The data
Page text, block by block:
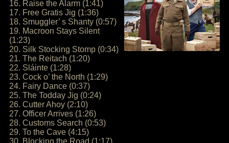
16. Raise the Alarm (1:41)
17. Free Gratis Jig (1:36)
18. Smuggler’ s Shanty (0:57)
19. Macroon Stays Silent
(1:23)
20. Silk Stocking Stomp (0:34)
21. The Reitach (1:20)
22. Sláinte (1:28)
23. Cock o’ the North (1:29)
24. Fairy Dance (0:37)
25. The Todday Jig (0:24)
26. Cutter Ahoy (2:10)
27. Officer Arrives (1:26)
28. Customs Search (0:53)
29. To the Cave (4:15)
30. Blocking the Road (1:17)
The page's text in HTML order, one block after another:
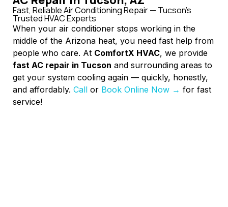
Fast, Reliable Air Conditioning Repair — Tucson’s
Trusted HVAC Experts
When your air conditioner stops working in the
middle of the Arizona heat, you need fast help from
people who care. At ComfortX HVAC, we provide
fast AC repair in Tucson and surrounding areas to
get your system cooling again — quickly, honestly,
and affordably. Call or Book Online Now → for fast
service!
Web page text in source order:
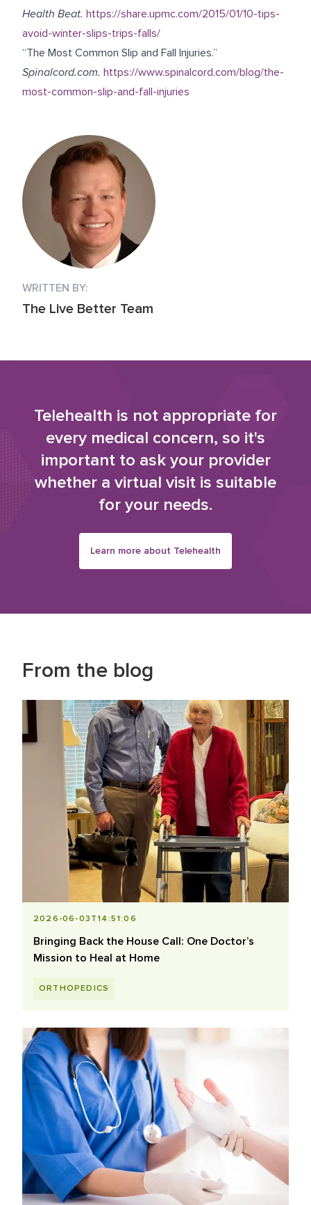
Health Beat. https://share.upmc.com/2015/01/10-tips-
avoid-winter-slips-trips-falls/
“The Most Common Slip and Fall Injuries.”
Spinalcord.com. https://www.spinalcord.com/blog/the-
most-common-slip-and-fall-injuries
WRITTEN BY:
The Live Better Team
Telehealth is not appropriate for
every medical concern, so it's
important to ask your provider
whether a virtual visit is suitable
for your needs.
Learn more about Telehealth
From the blog
2026-06-03T14:51:06
Bringing Back the House Call: One Doctor’s
Mission to Heal at Home
ORTHOPEDICS

Your instructions
Take every line above carrying "HVAC" and return it.

Answer for the task
Trusted HVAC Experts
people who care. At ComfortX HVAC, we provide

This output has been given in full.